■ **WHAT THE TASK ASKS**:
From the listing below, output the lines between the one with "Text of this" and the one with "Applying internal procedures", including those two, and nothing else. Pictures are not copied.

━━━━━━

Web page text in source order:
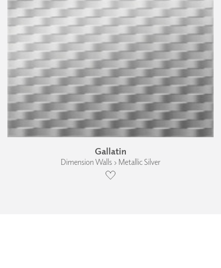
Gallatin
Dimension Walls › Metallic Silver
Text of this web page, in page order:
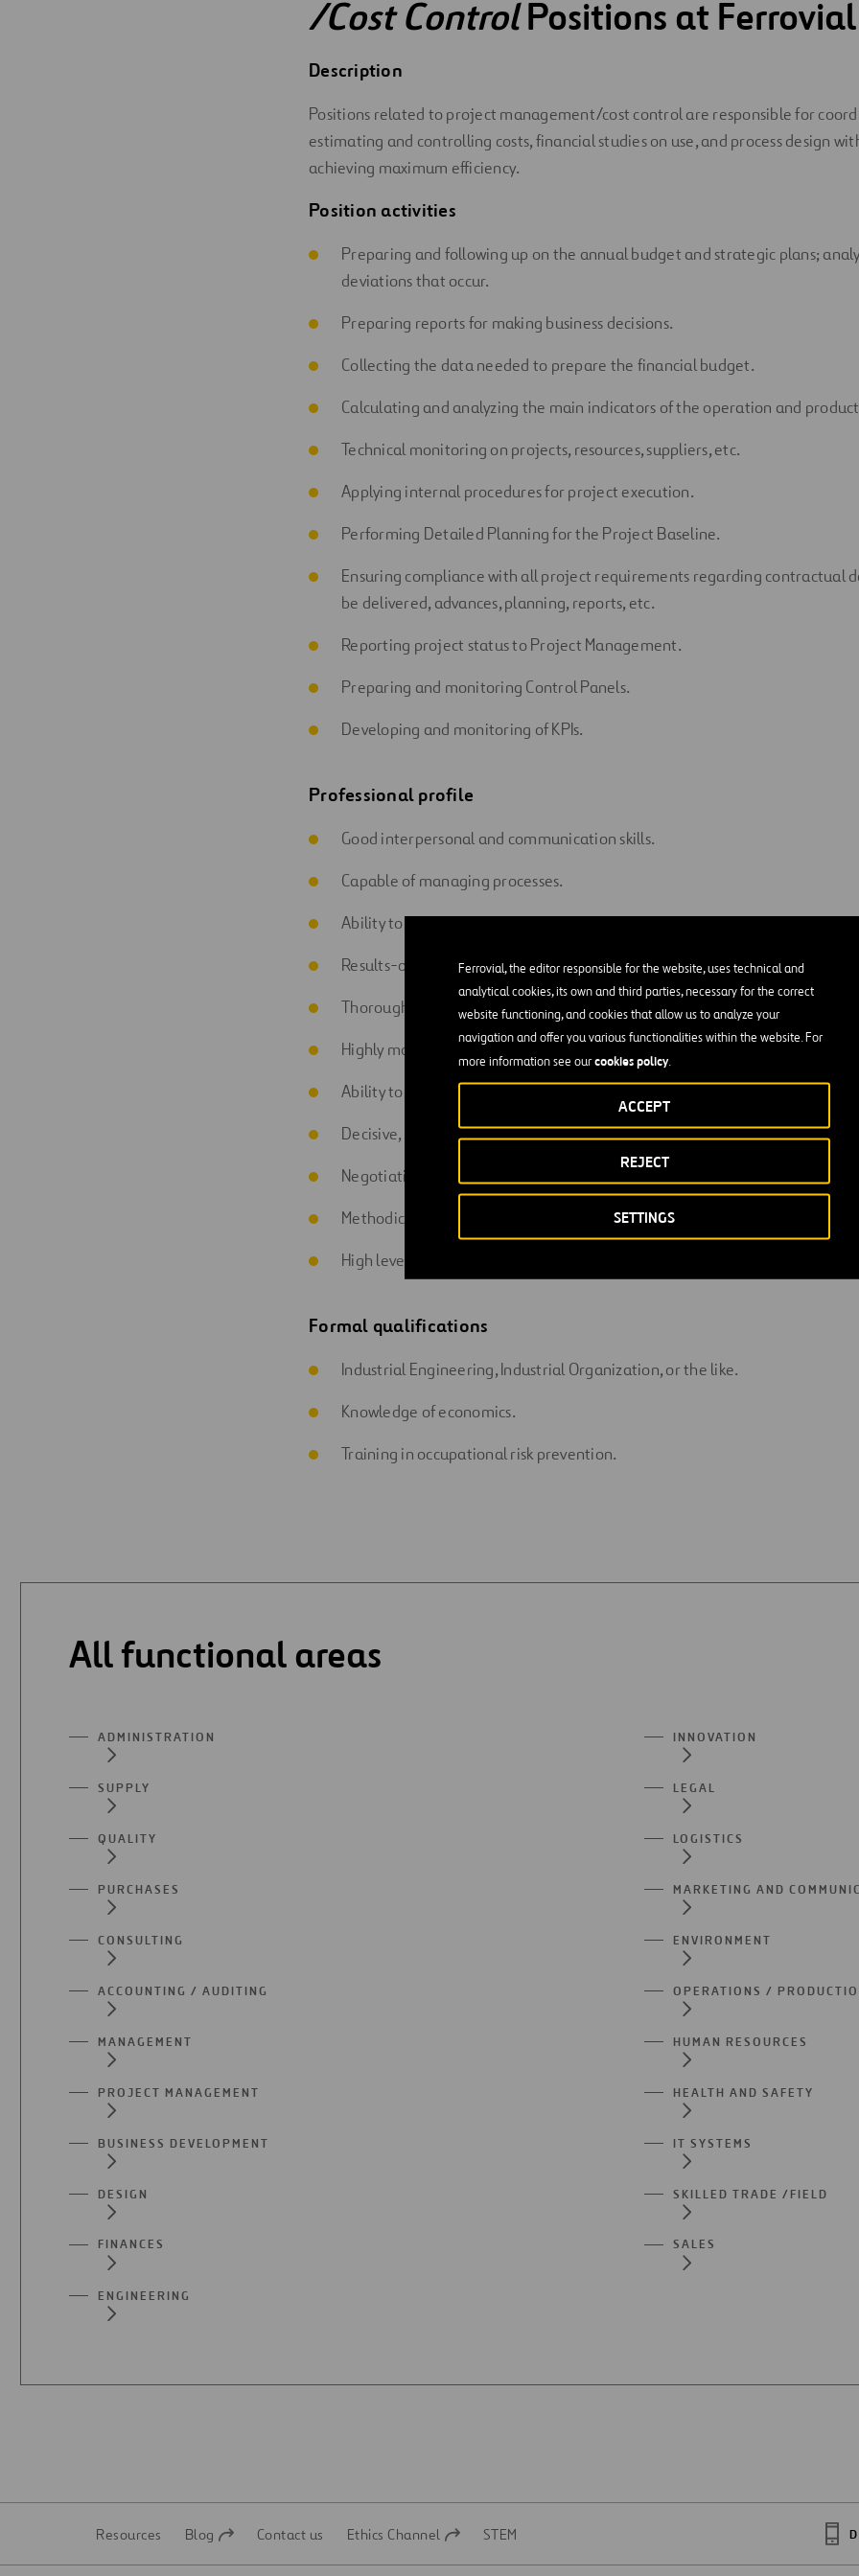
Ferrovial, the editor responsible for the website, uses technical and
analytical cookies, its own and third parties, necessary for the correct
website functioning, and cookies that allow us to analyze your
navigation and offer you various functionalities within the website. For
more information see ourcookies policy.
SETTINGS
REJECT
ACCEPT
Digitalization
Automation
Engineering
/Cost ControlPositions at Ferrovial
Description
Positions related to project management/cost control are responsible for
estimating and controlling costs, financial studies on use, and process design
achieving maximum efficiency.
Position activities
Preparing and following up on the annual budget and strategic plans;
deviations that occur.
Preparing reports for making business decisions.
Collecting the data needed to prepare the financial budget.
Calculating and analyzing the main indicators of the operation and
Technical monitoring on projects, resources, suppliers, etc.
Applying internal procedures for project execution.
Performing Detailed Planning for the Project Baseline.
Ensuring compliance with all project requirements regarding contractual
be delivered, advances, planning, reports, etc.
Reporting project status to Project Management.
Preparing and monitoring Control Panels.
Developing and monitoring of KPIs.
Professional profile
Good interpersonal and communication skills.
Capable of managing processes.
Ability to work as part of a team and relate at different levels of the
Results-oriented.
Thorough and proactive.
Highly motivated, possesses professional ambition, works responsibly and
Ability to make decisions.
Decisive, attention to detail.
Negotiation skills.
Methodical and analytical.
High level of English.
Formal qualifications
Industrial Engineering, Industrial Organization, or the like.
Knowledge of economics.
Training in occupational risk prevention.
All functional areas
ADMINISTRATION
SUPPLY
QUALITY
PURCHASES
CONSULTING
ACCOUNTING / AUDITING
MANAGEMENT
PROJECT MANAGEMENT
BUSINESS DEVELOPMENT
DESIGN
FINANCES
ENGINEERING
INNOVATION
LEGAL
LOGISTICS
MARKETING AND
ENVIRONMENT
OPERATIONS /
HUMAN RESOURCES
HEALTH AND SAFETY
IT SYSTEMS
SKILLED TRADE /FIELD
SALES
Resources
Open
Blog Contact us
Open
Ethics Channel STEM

━━━━━━

■ **RESULT OF THIS TASK**:
Text of this web page, in page order:
Ferrovial, the editor responsible for the website, uses technical and
analytical cookies, its own and third parties, necessary for the correct
website functioning, and cookies that allow us to analyze your
navigation and offer you various functionalities within the website. For
more information see ourcookies policy.
SETTINGS
REJECT
ACCEPT
Digitalization
Automation
Engineering
/Cost ControlPositions at Ferrovial
Description
Positions related to project management/cost control are responsible for
estimating and controlling costs, financial studies on use, and process design
achieving maximum efficiency.
Position activities
Preparing and following up on the annual budget and strategic plans;
deviations that occur.
Preparing reports for making business decisions.
Collecting the data needed to prepare the financial budget.
Calculating and analyzing the main indicators of the operation and
Technical monitoring on projects, resources, suppliers, etc.
Applying internal procedures for project execution.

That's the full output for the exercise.